I guess they'll announce what's happening next week on next Wednesday's show.

Jan


----------



## mattack (Apr 9, 2001)

Did On the Lot air in the Bay Area at all? It wasn't on KICU AFAIK..


----------



## Jason (Oct 3, 2000)

The 8/2 KICU showing is now listed in the Guide on my S3 and S2, so they must have updated it sometime today.


----------



## murgatroyd (Jan 6, 2002)

Yes, I saw my data had updated for the 8/2 showing on KICU when I checked my TiVos this morning.

I recommend that if there's a KICU showing of any of your favorite FOX shows, unless you prefer using ARWLs, create an SP on KICU pronto while you have an episode in the Guide. Then it can be your 'cleanup hitter' if the show moves off KTVU.

Jan


----------



## Indiana627 (Jan 24, 2003)

Indiana627 said:


> Yup, no SYTYCD on 8/9. Pre-empted for football.
> 
> http://www.fox.com/schedule/schedule_nextweek.htm


My guide is showing SYTYCD on Monday 8/13 at 8-9PM before the Hell's Kitchen finale. This must be the 8/9 results show that is being pre-empted for football.


----------



## Jason (Oct 3, 2000)

murgatroyd said:


> Yes, I saw my data had updated for the 8/2 showing on KICU when I checked my TiVos this morning.
> 
> I recommend that if there's a KICU showing of any of your favorite FOX shows, unless you prefer using ARWLs, create an SP on KICU pronto while you have an episode in the Guide. Then it can be your 'cleanup hitter' if the show moves off KTVU.
> 
> Jan


That's a great idea - thanks for the suggestion!


----------



## mattack (Apr 9, 2001)

Can someone answer my question? Did On the Lot actually air Tues on KICU? Was it in your Tivo guide data?


----------



## murgatroyd (Jan 6, 2002)

It's not in my Guide Data (I used 'Record by Time or Channel' and went backwards to Tuesday just past). I haven't been able to keep up with On the Lot so I don't know if it aired.

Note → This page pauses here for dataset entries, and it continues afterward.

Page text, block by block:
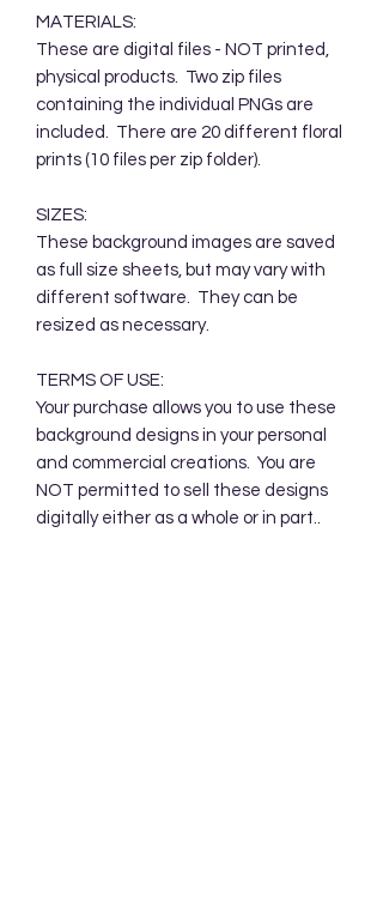
MATERIALS:
These are digital files - NOT printed,
physical products. Two zip files
containing the individual PNGs are
included. There are 20 different floral
prints (10 files per zip folder).
SIZES:
These background images are saved
as full size sheets, but may vary with
different software. They can be
resized as necessary.
TERMS OF USE:
Your purchase allows you to use these
background designs in your personal
and commercial creations. You are
NOT permitted to sell these designs
digitally either as a whole or in part..
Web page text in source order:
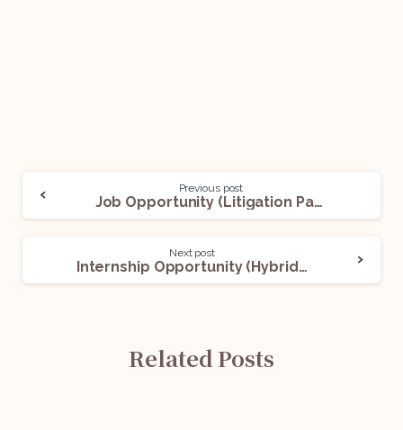
Previous post
Job Opportunity (Litigation Paralegal) @Bail And Trial | Advocates: Apply Now!
Next post
Internship Opportunity (Hybrid) With Anuj Anand Malik: Apply Now!
Related Posts
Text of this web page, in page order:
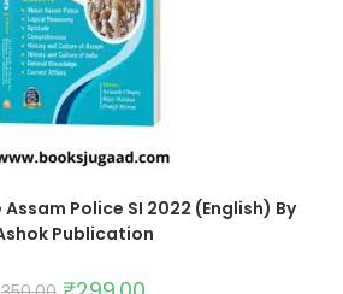
Police SI 2022 (English) By
Publication

I suggest emailing the folks at KTVU and asking if the show aired. I got a nice reply the last time I missed an episode of SYTYCD and wanted to know if they would repeat the show. 

Jan


----------



## murgatroyd (Jan 6, 2002)

Indiana627 said:


> My guide is showing SYTYCD on Monday 8/13 at 8-9PM before the Hell's Kitchen finale. This must be the 8/9 results show that is being pre-empted for football.


Yep, I'm seeing it in my Guide Data now. Bumping this in case folks missed it before.

Jan


----------



## mattack (Apr 9, 2001)

murgatroyd said:


> I suggest emailing the folks at KTVU and asking if the show aired. I got a nice reply the last time I missed an episode of SYTYCD and wanted to know if they would repeat the show.
> 
> Jan


I did email them, and supposedly it did air.. I have so far watched 8 mins of the show online. Boy it's a pain to watch 'tv shows' online. I really should try bringing in my DVD recorder and recording a show that way. Even a small portion of the screen on my TV is better than trying to watch TV on a web browser.


----------